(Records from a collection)
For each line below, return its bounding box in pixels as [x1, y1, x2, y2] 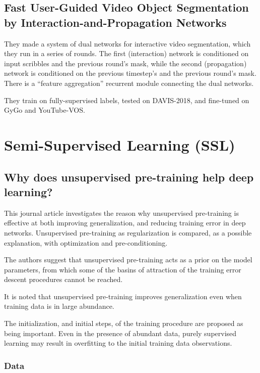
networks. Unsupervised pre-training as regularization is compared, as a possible [4, 227, 252, 238]
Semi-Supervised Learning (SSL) [4, 134, 235, 155]
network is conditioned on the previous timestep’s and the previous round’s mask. [4, 68, 256, 78]
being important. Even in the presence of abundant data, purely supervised [4, 328, 237, 338]
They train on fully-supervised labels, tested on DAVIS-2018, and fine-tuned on [4, 95, 249, 105]
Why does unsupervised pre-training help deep [4, 169, 254, 184]
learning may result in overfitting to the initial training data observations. [4, 338, 232, 348]
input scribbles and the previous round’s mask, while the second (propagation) [4, 58, 247, 68]
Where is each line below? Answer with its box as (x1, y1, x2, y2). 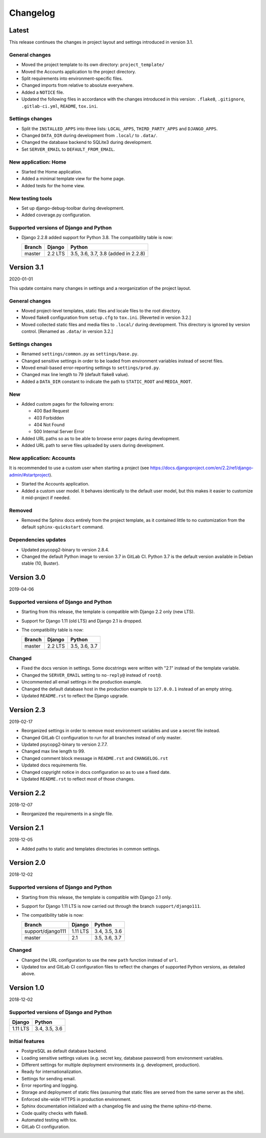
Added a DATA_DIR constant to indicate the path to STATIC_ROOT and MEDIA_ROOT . (21, 379, 192, 384)
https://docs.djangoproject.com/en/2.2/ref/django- (150, 465, 254, 471)
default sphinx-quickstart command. (21, 524, 104, 530)
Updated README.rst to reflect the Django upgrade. (21, 692, 129, 698)
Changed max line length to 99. (21, 748, 85, 754)
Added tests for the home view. (21, 182, 85, 188)
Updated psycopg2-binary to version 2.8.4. (21, 547, 109, 552)
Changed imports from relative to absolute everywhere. (21, 82, 134, 88)
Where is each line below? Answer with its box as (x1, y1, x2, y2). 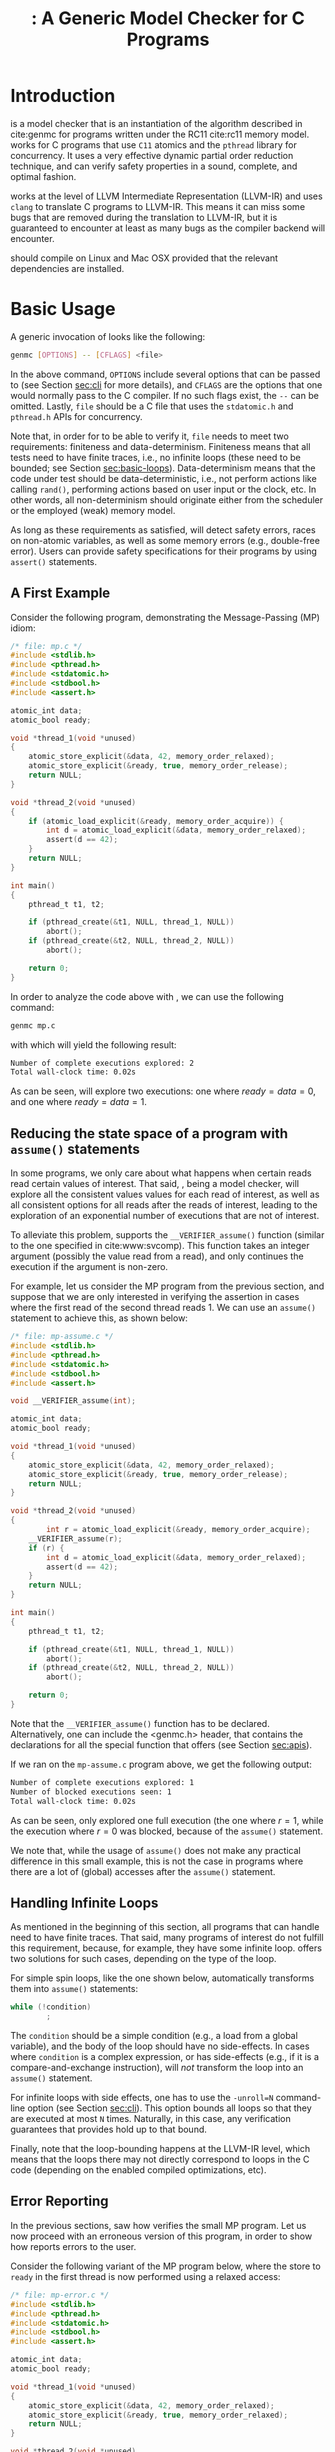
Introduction (10, 85, 116, 107)
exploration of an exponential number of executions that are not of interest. (10, 1210, 320, 1222)
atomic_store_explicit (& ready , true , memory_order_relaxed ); (28, 2410, 288, 2420)
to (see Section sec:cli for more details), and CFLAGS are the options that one (10, 378, 323, 391)
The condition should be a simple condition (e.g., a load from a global (10, 2030, 298, 2042)
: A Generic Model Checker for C (31, 7, 305, 30)
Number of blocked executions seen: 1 (10, 1787, 172, 1797)
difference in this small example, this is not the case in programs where (10, 1855, 304, 1867)
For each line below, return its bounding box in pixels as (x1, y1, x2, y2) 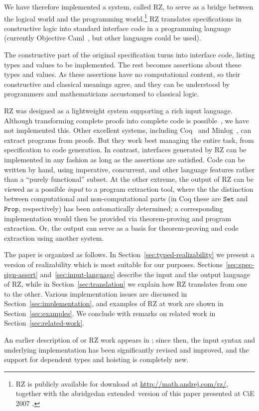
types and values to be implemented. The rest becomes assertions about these (4, 59, 241, 69)
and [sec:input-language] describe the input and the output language (40, 269, 251, 279)
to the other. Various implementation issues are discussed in (4, 288, 187, 299)
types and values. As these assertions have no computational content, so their (4, 69, 241, 79)
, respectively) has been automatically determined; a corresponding (18, 203, 224, 213)
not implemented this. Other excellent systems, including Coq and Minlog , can (4, 125, 252, 135)
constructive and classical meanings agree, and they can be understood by (4, 78, 230, 89)
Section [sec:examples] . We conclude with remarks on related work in (4, 308, 216, 318)
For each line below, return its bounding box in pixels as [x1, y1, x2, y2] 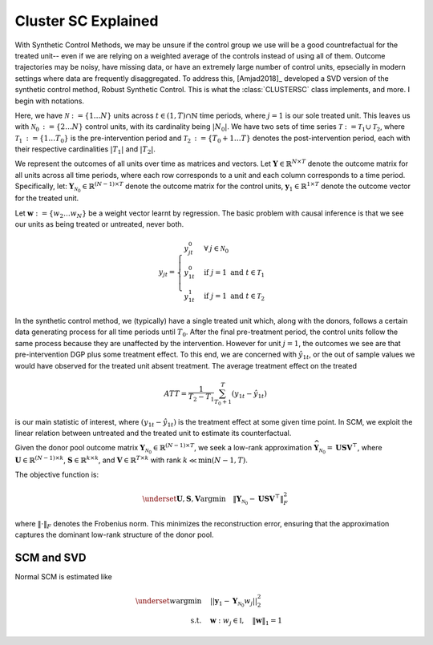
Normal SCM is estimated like [14, 571, 112, 581]
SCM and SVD [14, 550, 87, 564]
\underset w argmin [135, 596, 202, 605]
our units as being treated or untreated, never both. [14, 220, 184, 229]
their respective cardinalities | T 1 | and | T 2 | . [14, 144, 156, 155]
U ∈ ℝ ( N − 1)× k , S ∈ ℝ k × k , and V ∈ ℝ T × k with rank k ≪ [14, 454, 197, 465]
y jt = [158, 268, 176, 279]
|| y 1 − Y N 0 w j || [209, 596, 258, 608]
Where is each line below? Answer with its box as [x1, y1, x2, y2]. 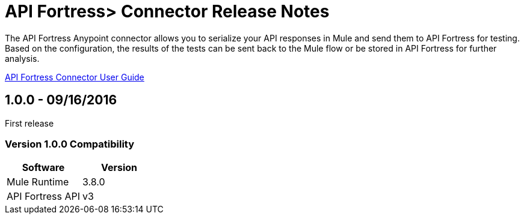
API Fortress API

## What to produce
Read through the entries above, and wherever a line holds the string "previous", copy it.

## Written response
network is conditioned on the previous timestep’s and the previous round’s mask. [4, 68, 256, 78]
input scribbles and the previous round’s mask, while the second (propagation) [4, 58, 247, 68]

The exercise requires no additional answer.